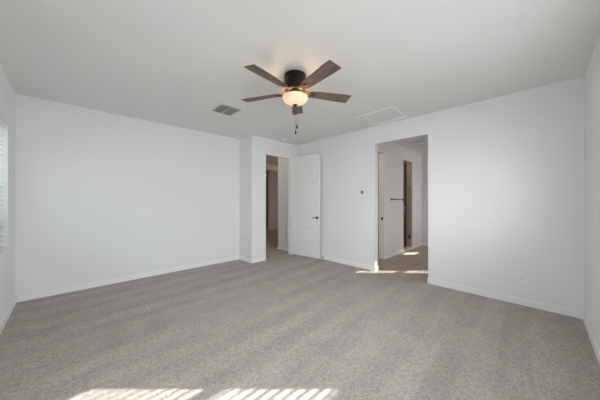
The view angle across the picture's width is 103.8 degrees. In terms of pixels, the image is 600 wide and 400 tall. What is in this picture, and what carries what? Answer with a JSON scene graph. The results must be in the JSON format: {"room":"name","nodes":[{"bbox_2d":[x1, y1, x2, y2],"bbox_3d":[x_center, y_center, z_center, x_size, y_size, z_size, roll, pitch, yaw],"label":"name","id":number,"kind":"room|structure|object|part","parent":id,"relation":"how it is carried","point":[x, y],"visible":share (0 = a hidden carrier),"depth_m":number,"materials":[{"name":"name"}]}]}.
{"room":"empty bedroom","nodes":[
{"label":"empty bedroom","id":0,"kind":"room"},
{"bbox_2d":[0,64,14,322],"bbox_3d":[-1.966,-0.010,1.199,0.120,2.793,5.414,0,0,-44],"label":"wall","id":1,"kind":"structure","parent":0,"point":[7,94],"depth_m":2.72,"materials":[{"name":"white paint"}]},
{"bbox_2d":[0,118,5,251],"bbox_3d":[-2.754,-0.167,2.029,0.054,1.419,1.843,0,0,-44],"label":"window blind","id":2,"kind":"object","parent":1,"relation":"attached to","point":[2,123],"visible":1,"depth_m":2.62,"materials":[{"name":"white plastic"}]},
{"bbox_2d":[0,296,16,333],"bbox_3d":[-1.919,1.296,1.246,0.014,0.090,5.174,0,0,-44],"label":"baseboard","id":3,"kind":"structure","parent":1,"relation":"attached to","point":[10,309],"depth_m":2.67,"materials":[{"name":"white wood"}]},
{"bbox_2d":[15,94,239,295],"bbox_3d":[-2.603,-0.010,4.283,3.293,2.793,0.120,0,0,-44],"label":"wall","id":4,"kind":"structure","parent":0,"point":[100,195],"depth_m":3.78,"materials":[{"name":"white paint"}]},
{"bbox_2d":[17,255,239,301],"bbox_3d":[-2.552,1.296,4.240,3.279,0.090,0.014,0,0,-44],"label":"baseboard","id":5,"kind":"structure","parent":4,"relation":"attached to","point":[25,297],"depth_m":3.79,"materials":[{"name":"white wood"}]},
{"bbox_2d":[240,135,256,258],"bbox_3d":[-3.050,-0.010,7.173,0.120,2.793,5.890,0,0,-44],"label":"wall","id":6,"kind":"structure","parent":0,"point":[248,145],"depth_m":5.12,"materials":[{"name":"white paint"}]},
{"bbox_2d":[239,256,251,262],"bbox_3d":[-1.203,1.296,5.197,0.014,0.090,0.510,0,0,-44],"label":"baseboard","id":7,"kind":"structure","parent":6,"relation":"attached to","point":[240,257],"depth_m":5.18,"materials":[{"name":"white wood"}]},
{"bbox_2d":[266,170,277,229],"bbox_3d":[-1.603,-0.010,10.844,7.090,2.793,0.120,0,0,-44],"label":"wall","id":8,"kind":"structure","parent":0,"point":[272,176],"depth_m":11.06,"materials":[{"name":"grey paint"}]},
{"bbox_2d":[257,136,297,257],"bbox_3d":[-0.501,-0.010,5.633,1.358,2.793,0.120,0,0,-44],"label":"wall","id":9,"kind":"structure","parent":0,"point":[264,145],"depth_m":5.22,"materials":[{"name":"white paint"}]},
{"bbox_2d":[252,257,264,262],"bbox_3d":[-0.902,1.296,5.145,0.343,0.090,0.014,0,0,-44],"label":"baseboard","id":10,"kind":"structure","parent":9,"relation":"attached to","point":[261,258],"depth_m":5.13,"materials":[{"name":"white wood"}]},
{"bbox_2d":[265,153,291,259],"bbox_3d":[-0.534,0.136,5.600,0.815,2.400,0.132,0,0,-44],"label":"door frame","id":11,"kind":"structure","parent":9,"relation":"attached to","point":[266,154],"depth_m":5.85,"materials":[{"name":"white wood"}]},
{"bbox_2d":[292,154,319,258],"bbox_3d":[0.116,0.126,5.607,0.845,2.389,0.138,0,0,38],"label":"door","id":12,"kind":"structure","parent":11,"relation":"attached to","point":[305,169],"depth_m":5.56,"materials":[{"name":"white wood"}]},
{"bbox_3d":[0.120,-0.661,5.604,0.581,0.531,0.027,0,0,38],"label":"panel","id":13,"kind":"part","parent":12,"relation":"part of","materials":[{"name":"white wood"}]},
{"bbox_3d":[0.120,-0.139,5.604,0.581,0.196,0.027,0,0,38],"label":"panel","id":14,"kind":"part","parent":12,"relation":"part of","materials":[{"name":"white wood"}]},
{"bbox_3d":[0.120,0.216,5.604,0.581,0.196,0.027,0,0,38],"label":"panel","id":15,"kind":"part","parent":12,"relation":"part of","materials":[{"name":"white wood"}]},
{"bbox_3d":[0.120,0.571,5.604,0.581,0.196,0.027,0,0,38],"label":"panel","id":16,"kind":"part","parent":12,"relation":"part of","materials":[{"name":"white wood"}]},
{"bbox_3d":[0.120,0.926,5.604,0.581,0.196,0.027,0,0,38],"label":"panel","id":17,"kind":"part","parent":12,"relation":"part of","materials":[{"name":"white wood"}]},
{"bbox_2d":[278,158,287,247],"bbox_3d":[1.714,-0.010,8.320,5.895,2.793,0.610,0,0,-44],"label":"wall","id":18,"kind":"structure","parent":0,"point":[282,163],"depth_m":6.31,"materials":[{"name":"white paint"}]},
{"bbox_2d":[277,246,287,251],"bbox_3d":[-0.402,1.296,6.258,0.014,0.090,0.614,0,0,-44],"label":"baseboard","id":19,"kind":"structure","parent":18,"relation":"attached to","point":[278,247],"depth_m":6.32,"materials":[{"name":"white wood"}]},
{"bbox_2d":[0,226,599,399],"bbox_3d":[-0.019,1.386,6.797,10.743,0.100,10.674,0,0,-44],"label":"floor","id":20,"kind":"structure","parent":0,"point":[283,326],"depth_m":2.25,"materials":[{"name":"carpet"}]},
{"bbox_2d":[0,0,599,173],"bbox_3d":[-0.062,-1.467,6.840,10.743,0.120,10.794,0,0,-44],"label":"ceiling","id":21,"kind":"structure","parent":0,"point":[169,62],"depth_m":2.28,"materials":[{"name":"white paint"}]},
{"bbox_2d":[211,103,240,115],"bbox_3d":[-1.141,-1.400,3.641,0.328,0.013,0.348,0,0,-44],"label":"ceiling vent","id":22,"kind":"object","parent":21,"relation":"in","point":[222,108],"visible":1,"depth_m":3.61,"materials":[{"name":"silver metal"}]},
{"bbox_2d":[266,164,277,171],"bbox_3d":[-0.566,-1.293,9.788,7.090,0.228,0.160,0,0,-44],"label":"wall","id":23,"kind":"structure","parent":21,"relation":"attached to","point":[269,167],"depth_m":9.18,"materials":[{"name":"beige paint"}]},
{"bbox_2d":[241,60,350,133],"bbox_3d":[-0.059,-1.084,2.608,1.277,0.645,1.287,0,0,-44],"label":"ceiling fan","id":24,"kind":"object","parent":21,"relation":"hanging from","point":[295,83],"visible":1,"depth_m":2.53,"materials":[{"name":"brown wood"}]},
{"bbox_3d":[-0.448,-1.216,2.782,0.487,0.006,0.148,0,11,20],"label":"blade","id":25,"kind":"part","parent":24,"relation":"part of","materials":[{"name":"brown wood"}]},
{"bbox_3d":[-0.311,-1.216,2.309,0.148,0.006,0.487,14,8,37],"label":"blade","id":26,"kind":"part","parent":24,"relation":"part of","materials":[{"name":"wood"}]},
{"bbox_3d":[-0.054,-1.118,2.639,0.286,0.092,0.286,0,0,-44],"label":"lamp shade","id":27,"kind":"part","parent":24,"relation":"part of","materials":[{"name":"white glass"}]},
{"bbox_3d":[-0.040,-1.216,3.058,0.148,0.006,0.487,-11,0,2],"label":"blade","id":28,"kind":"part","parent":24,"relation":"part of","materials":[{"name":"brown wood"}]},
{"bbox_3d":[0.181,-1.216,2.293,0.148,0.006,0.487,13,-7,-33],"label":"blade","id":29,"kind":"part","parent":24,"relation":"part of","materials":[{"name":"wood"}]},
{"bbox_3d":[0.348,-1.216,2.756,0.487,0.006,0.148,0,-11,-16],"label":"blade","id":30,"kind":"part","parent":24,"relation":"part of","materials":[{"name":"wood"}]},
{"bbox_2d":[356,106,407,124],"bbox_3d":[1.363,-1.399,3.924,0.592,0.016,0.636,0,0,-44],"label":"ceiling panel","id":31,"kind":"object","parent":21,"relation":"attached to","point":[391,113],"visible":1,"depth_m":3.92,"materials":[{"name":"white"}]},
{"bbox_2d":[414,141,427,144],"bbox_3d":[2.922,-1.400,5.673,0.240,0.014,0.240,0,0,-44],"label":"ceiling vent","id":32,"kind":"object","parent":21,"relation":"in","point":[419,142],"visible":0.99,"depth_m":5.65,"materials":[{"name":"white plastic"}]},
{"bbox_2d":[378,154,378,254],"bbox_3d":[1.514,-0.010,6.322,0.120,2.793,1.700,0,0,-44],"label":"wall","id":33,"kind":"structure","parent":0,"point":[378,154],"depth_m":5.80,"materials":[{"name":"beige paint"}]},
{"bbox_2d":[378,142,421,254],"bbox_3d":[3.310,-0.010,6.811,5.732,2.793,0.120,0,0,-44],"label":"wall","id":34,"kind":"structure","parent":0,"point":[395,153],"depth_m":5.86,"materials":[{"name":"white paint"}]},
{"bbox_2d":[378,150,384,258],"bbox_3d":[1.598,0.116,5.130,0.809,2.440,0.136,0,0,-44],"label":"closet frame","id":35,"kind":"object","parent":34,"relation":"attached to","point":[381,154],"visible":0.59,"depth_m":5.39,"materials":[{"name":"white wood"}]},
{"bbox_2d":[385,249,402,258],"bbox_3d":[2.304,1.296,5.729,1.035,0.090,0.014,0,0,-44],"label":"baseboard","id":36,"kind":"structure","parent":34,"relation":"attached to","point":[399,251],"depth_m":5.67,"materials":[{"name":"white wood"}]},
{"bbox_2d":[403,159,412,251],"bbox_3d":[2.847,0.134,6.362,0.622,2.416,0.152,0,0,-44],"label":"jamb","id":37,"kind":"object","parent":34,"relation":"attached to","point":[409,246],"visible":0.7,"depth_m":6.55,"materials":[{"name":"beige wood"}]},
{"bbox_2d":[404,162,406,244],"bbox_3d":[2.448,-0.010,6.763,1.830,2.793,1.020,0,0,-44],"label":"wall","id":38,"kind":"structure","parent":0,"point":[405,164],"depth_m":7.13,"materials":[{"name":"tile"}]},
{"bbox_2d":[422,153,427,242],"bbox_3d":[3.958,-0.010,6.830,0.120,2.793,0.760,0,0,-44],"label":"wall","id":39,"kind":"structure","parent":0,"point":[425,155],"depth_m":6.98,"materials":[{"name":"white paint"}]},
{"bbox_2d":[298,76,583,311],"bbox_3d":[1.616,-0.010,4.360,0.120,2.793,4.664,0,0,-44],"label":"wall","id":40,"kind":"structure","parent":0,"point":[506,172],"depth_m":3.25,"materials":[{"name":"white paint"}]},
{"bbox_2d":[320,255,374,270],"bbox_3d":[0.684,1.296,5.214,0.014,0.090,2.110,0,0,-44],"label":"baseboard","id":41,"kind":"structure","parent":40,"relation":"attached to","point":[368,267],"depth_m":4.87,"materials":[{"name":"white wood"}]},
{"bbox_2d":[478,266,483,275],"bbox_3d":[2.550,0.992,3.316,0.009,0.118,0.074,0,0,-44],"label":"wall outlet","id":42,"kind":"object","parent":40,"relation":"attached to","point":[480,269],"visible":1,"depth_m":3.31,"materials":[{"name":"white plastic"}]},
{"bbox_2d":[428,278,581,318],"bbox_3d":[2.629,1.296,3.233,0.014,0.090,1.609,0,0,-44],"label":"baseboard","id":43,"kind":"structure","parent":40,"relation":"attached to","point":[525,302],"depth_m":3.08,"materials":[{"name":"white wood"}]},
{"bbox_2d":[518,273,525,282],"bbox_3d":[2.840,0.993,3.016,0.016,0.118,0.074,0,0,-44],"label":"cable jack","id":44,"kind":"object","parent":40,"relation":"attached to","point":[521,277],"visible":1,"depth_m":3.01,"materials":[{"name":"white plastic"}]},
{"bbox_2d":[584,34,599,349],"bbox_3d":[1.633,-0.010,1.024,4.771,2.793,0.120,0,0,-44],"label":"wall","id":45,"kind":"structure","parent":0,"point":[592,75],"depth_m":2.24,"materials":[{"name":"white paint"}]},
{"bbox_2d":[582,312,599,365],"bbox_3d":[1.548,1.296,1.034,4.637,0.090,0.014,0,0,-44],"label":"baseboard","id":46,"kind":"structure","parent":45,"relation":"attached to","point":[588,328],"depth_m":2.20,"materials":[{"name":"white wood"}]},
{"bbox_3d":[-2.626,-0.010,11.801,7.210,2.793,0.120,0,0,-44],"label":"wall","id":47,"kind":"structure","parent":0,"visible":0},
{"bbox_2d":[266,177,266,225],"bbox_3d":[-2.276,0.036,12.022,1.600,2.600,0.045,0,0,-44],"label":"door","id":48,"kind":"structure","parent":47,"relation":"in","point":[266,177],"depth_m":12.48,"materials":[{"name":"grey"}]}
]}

**What is required**
Every line of the listing that holds "empty" should be found and copied.

**Answer space**
{"room":"empty bedroom","nodes":[
{"label":"empty bedroom","id":0,"kind":"room"},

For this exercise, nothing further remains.